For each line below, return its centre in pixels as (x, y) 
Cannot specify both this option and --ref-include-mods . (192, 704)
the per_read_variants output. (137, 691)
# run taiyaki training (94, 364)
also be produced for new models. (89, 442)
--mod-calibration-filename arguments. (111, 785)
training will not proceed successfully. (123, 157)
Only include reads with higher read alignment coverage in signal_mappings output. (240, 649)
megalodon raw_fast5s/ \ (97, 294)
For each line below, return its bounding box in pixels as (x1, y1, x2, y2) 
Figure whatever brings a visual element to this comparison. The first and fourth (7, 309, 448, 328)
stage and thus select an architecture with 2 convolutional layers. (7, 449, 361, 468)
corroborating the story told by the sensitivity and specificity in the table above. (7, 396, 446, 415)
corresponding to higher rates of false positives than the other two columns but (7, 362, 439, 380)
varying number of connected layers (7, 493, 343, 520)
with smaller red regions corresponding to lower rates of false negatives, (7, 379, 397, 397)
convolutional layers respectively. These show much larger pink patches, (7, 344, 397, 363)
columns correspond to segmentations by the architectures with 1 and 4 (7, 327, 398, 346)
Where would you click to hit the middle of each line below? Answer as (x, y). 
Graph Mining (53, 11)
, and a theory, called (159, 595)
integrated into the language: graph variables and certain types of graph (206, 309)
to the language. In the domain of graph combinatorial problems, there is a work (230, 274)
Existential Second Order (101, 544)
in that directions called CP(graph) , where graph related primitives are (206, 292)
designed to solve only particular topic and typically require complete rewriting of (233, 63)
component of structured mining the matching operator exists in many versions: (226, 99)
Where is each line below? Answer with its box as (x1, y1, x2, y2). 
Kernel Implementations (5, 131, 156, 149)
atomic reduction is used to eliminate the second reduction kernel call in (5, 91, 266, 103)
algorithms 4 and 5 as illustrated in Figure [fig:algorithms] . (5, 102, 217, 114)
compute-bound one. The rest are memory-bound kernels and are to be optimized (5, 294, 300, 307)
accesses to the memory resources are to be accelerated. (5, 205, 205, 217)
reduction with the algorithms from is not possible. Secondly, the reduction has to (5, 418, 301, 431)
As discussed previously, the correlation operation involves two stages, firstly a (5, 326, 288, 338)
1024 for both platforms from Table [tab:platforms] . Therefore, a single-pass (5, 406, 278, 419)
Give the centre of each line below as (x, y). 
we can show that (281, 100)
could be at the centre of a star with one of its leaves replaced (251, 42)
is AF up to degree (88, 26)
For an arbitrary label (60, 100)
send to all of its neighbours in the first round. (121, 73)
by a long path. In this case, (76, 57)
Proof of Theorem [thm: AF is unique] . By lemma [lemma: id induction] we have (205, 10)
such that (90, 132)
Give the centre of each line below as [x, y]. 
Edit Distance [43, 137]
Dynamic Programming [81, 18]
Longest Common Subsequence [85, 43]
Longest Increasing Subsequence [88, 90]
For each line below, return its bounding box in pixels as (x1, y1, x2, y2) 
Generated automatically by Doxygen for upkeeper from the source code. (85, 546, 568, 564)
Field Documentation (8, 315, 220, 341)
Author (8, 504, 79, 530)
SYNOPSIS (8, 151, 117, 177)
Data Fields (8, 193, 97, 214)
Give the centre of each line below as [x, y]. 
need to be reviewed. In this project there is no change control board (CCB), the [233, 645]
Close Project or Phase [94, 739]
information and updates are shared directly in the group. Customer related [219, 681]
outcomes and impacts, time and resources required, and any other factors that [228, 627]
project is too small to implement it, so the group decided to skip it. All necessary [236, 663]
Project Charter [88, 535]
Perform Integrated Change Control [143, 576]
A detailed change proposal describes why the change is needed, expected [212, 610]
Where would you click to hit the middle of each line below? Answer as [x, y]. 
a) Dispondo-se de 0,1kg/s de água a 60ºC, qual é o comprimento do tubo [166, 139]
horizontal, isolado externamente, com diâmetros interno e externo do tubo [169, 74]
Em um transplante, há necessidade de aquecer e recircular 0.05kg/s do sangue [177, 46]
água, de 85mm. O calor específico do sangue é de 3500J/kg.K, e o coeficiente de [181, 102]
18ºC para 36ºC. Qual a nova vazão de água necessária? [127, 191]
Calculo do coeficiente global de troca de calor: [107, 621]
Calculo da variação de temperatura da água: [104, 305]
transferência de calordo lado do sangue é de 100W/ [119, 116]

*AIM OF THE EXERCISE:* All records are to be retyped precisely.

*OUTPUT OF THE EXERCISE:*
For each line below, return its centre in pixels as (x, y) 
Cannot specify both this option and --ref-include-mods . (192, 704)
the per_read_variants output. (137, 691)
# run taiyaki training (94, 364)
also be produced for new models. (89, 442)
--mod-calibration-filename arguments. (111, 785)
training will not proceed successfully. (123, 157)
Only include reads with higher read alignment coverage in signal_mappings output. (240, 649)
megalodon raw_fast5s/ \ (97, 294)
For each line below, return its bounding box in pixels as (x1, y1, x2, y2) 
Figure whatever brings a visual element to this comparison. The first and fourth (7, 309, 448, 328)
stage and thus select an architecture with 2 convolutional layers. (7, 449, 361, 468)
corroborating the story told by the sensitivity and specificity in the table above. (7, 396, 446, 415)
corresponding to higher rates of false positives than the other two columns but (7, 362, 439, 380)
varying number of connected layers (7, 493, 343, 520)
with smaller red regions corresponding to lower rates of false negatives, (7, 379, 397, 397)
convolutional layers respectively. These show much larger pink patches, (7, 344, 397, 363)
columns correspond to segmentations by the architectures with 1 and 4 (7, 327, 398, 346)
Where would you click to hit the middle of each line below? Answer as (x, y). 
Graph Mining (53, 11)
, and a theory, called (159, 595)
integrated into the language: graph variables and certain types of graph (206, 309)
to the language. In the domain of graph combinatorial problems, there is a work (230, 274)
Existential Second Order (101, 544)
in that directions called CP(graph) , where graph related primitives are (206, 292)
designed to solve only particular topic and typically require complete rewriting of (233, 63)
component of structured mining the matching operator exists in many versions: (226, 99)
Where is each line below? Answer with its box as (x1, y1, x2, y2). 
Kernel Implementations (5, 131, 156, 149)
atomic reduction is used to eliminate the second reduction kernel call in (5, 91, 266, 103)
algorithms 4 and 5 as illustrated in Figure [fig:algorithms] . (5, 102, 217, 114)
compute-bound one. The rest are memory-bound kernels and are to be optimized (5, 294, 300, 307)
accesses to the memory resources are to be accelerated. (5, 205, 205, 217)
reduction with the algorithms from is not possible. Secondly, the reduction has to (5, 418, 301, 431)
As discussed previously, the correlation operation involves two stages, firstly a (5, 326, 288, 338)
1024 for both platforms from Table [tab:platforms] . Therefore, a single-pass (5, 406, 278, 419)
Give the centre of each line below as (x, y). 
we can show that (281, 100)
could be at the centre of a star with one of its leaves replaced (251, 42)
is AF up to degree (88, 26)
For an arbitrary label (60, 100)
send to all of its neighbours in the first round. (121, 73)
by a long path. In this case, (76, 57)
Proof of Theorem [thm: AF is unique] . By lemma [lemma: id induction] we have (205, 10)
such that (90, 132)
Give the centre of each line below as [x, y]. 
Edit Distance [43, 137]
Dynamic Programming [81, 18]
Longest Common Subsequence [85, 43]
Longest Increasing Subsequence [88, 90]
For each line below, return its bounding box in pixels as (x1, y1, x2, y2) 
Generated automatically by Doxygen for upkeeper from the source code. (85, 546, 568, 564)
Field Documentation (8, 315, 220, 341)
Author (8, 504, 79, 530)
SYNOPSIS (8, 151, 117, 177)
Data Fields (8, 193, 97, 214)
Give the centre of each line below as [x, y]. 
need to be reviewed. In this project there is no change control board (CCB), the [233, 645]
Close Project or Phase [94, 739]
information and updates are shared directly in the group. Customer related [219, 681]
outcomes and impacts, time and resources required, and any other factors that [228, 627]
project is too small to implement it, so the group decided to skip it. All necessary [236, 663]
Project Charter [88, 535]
Perform Integrated Change Control [143, 576]
A detailed change proposal describes why the change is needed, expected [212, 610]
Where would you click to hit the middle of each line below? Answer as [x, y]. 
a) Dispondo-se de 0,1kg/s de água a 60ºC, qual é o comprimento do tubo [166, 139]
horizontal, isolado externamente, com diâmetros interno e externo do tubo [169, 74]
Em um transplante, há necessidade de aquecer e recircular 0.05kg/s do sangue [177, 46]
água, de 85mm. O calor específico do sangue é de 3500J/kg.K, e o coeficiente de [181, 102]
18ºC para 36ºC. Qual a nova vazão de água necessária? [127, 191]
Calculo do coeficiente global de troca de calor: [107, 621]
Calculo da variação de temperatura da água: [104, 305]
transferência de calordo lado do sangue é de 100W/ [119, 116]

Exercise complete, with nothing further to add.